Concretely, we will consider regular expressions. We write construct a parser for a language of regular expressions and implement a regular expression matcher in Scala. For fun, we extend our Lab 5 interpreters with regular expression literals and regular expression matching (like JavaScript) using your parser and expression matcher.

PL Ideas Recursive descent parsing. Regular languages.

FP Skills Backtracking search with continuations.

Instructions. From your team of 8-10 persons in your lab section, find a new partner for this lab assignment (different from your Lab 1 partner). You will work on this assignment closely with your partner. However, note that each student needs to submit and are individually responsible for completing the assignment.

You are welcome to talk about these questions in larger groups. However, we ask that you write up your answers in pairs. Also, be sure to acknowledge those with which you discussed, including your partner and those outside of your pair.

Recall the evaluation guideline from the course syllabus.

Both your ideas and also the clarity with which they are expressed matter—both in your English prose and your code!

We will consider the following criteria in our grading:

• How well does your submission answer the questions? For example, a common mistake is to give an example when a question asks for an explanation. An example may be useful in your explanation, but it should not take the place of the explanation.

• How clear is your submission? If we cannot understand what you are trying to say, then we cannot give you points for it. Try reading your answer aloud to yourself or a friend; this technique is often a great way to identify holes in your reasoning. For code, not every program that "works" deserves full credit. We must be able to read and understand your intent. Make sure you state any preconditions or invariants for your functions (either in comments, as assertions, or as require clauses as appropriate).

1

Try to make your code as concise and clear as possible. Challenge yourself to find the most crisp, concise way of expressing the intended computation. This may mean using ways of expression computation currently unfamilar to you.

Finally, make sure that your file compiles and runs on COG. A program that does not compile will not be graded.

Submission Instructions.

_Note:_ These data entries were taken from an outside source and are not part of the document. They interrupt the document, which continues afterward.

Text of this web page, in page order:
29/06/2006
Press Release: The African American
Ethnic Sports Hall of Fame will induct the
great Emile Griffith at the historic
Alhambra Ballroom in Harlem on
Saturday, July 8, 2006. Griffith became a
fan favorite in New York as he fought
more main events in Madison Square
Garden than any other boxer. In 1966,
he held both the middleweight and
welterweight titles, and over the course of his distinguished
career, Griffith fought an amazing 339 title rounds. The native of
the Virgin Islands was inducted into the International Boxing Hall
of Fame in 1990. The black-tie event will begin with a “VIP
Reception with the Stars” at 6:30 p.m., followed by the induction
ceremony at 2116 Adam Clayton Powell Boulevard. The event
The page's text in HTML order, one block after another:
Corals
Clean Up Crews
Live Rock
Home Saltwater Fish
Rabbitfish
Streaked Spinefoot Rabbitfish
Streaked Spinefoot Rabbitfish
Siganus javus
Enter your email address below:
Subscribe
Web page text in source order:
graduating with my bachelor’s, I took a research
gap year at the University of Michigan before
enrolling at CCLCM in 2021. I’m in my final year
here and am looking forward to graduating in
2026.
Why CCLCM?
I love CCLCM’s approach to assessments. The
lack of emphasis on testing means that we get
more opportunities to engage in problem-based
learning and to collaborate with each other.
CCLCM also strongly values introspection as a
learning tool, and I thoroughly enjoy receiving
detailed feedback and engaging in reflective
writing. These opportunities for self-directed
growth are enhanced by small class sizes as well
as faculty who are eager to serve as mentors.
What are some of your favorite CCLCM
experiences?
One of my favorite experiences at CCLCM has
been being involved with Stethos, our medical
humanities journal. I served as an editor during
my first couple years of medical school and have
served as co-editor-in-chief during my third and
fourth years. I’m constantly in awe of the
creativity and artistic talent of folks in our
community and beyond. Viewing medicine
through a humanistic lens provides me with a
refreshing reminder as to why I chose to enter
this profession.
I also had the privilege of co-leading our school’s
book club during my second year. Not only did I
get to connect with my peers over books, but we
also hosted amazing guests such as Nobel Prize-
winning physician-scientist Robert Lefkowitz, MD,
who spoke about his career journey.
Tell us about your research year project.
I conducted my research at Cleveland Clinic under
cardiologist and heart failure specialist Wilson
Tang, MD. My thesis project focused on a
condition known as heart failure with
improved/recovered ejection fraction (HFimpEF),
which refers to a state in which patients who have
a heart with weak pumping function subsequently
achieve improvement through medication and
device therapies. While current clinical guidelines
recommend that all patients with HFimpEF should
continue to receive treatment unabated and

Upload to the moodle exactly three files named as follows:

• Lab6-YourIdentiKey.scala with your answers to the coding exercises

• Lab6Spec-YourIdentiKey.scala with any updates to your unit tests. Note that there are no closed autograder tests for this assignment.

• Lab6-YourIdentiKey.jsy with a challenging test case for your JAVASCRIPTY interpreter. Do not use the extra credit regular expressions.

• Lab6-YourIdentiKey.pdf with your answers to the written questions (scanned, clearly legible handwritten write-ups are acceptable)

Replace YourIdentiKey with your IdentiKey (e.g., I would submit Lab6-bec.pdf and so forth). Don’t use your student identification number. To help with managing the submissions, we ask that you rename your uploaded files in this manner.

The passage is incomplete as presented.